Page MenuHomePhabricator

Review top "non-bot" contributors in 2019
Closed, ResolvedPublic


We want to get a sense for how prevalent unidentified bots are among our editors

Event Timeline

The first sheet is top 100 "non-bot" editors using our current bot definition SIZE(event_user_is_bot_by_historical) = 0 and SIZE(event_user_is_bot_by) = 0 among all the wikis in 2019.
Among these 100 editors, 2% had over 10M edits, 6% had over 5M edits, 30% had over 1M edits.

The first sheet is top 100 "non-bot" editors using the bot definition in edits_hourly table. We can see that some bots like Tuanminhbot (over 9M edits), CheWikibot (over 1M edits) have been included in the non-bot edits according to this definition.

    event_user_text as user_name,
    COUNT(*) as edits    
FROM mediawiki_history
    snapshot = "2020-01" AND
    event_timestamp between "2019-01-01" and "2020-01-01" AND
    event_entity = "revision" AND
    event_type = "create" AND
    size(event_user_is_bot_by) = 0 AND size(event_user_is_bot_by_historical) = 0
GROUP BY event_user_text
HAVING edits >= 100000

To better get a sense of the impact (since everyone in the top 100 have > 100,000 in a year), it would be helpful to know what proportion of total "non bot" edits those top 100 represent.

Notebook for ref.

The top 100 non-bot editors from 2019 created 125,640,683 edits, which account for 42.79 % of total non-bot edits.

Excluding Wikidata edits, top 100 non-bot editors created 18,905,560 edits in 2019 which account for 12.63 % of total non-bot non-wikidata edits. 70% of top 100 "non-bot" contributors made most of their edits in Wikidata.

@JKatzWMF It looks like unidentified bots have a large impact on our edits, particularly when Wikidata editors & edits are included. Even when Wikidata is excluded, the top 100 "non-bot" editors make 12.63% of "non-bot" edits.

I think there's a strong case for investigating bots more fully and reconsidering our definitions, but I propose we table this for next FY.

Please review and let me know if we can resolve this ticket. I'll create a separate ticket for follow-up, to go in our backlog for now.

@kzimmerman and @cchen Thank you for this incredible summary!! 12% is huge. Before deciding whether or not to table this, can someone on the team run through this list of the top 30 and decide if they are bots or not? Judging from the first username with 10M edits, more than 1/2 of the edits (or 6% of total) are unidentified bot edits. If this is the only bot on the list, then the short-term solution is simply registering this as a bot. But if there are more in that top 30, then we might need something more. Does that sound fair? Here is a sheet where I started, it's probably an hour of work for someone familiar with edit histories.

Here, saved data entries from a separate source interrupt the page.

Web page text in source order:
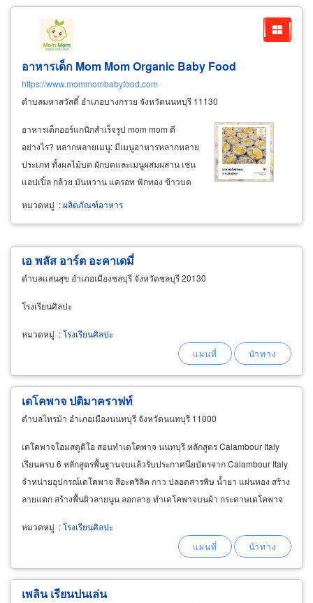
อาหารเด็ก Mom Mom Organic Baby Food
https://www.mommombabyfood.com
ตำบลมหาสวัสดิ์ อำเภอบางกรวย จังหวัดนนทบุรี 11130
อาหารเด็กออร์แกนิกสำเร็จรูป mom mom ดี
อย่างไร? หลากหลายเมนู: มีเมนูอาหารหลากหลาย
ประเภท ทั้งผลไม้บด ผักบดและเมนูผสมผสาน เช่น
แอปเปิ้ล กล้วย มันหวาน แครอท ฟักทอง ข้าวบด
หรือเมนูที่มีส่วนผสมของเนื้อสัตว์บดละเอียด (เช่น
หมวดหมู่ :ผลิตภัณฑ์อาหาร
เอ พลัส อาร์ต อะคาเดมี่
ตำบลแสนสุข อำเภอเมืองชลบุรี จังหวัดชลบุรี 20130
โรงเรียนศิลปะ
หมวดหมู่ :โรงเรียนศิลปะ
เดโคพาจ ปติมาคราฟท์
ตำบลไทรม้า อำเภอเมืองนนทบุรี จังหวัดนนทบุรี 11000
เดโคพาจโฮมสตูดิโอ สอนทำเดโคพาจ นนทบุรี หลักสูตร Calambour Italy
เรียนครบ 6 หลักสูตรพื้นฐานจบแล้วรับประกาศนียบัตรจาก Calambour Italy
จำหน่ายอุปกรณ์เดโคพาจ สีอะคริลิค กาว ปลอดสารพิษ น้ำยา แผ่นทอง สร้าง
ลายแตก สร้างพื้นผิวลายนูน ลอกลาย ทำเดโคพาจบนผ้า กระดาษเดโคพาจ
หมวดหมู่ :โรงเรียนศิลปะ
เพลิน เรียนปนเล่น
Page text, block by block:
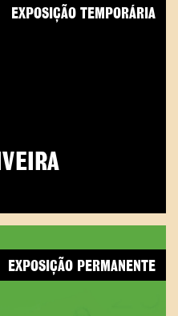
EXPOSIÇÃO TEMPORÁRIA
EXPOSIÇÃO PERMANENTE
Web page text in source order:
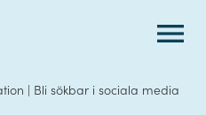
| Bli sökbar i sociala media
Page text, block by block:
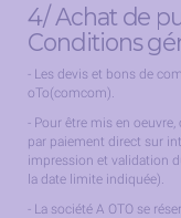
4/ Achat de
Conditions
- Les devis et bons de
oTo(comcom).
- Pour être mis en
par paiement direct sur
impression et validation
la date limite indiquée).
- La société A OTO se
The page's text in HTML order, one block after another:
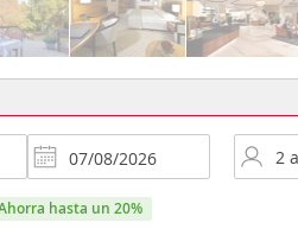
ahorra hasta un 20%
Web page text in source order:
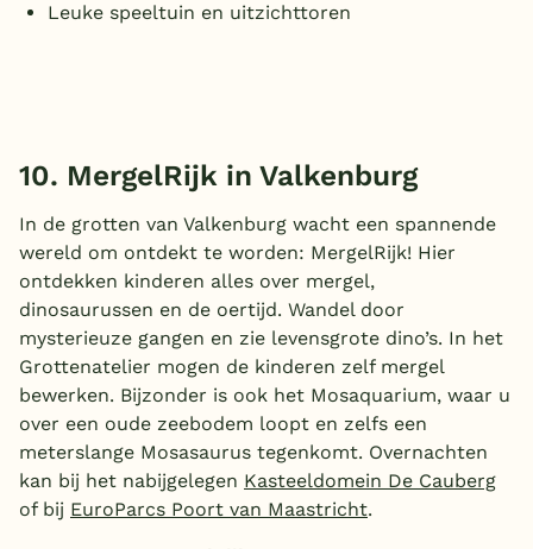
Leuke speeltuin en uitzichttoren
10. MergelRijk in Valkenburg
In de grotten van Valkenburg wacht een spannende
wereld om ontdekt te worden: MergelRijk! Hier
ontdekken kinderen alles over mergel,
dinosaurussen en de oertijd. Wandel door
mysterieuze gangen en zie levensgrote dino’s. In het
Grottenatelier mogen de kinderen zelf mergel
bewerken. Bijzonder is ook het Mosaquarium, waar u
over een oude zeebodem loopt en zelfs een
meterslange Mosasaurus tegenkomt. Overnachten
kan bij het nabijgelegen Kasteeldomein De Cauberg
of bij EuroParcs Poort van Maastricht.

@JKatzWMF Connie has a lot on her plate at the moment and I'm trying to cut down her list & that of others on the team so they're not context switching as much. This sounds like a separate ask and I want to limit scope creep. Is there a team that might have more bandwidth and more experience reviewing edit histories?

@kzimmerman Just closing the loop here publicly. Kate and I resolved this offline the week of Feb 17th.

Using Connie's notebook, and looking up individuals, I was able to quickly ascertain that with the exception of one unidentified bot making a huge number of edits, most of the users on the list are real people making semi-automated edits via various bulk tools.

There is a meta issue here about how we categorize semi-automated work, but for the time being, it is clear that these are users and not unidentified bots. We can feel relatively assured that our current bot detection methods are finding bots that might be influencing our high-level metrics.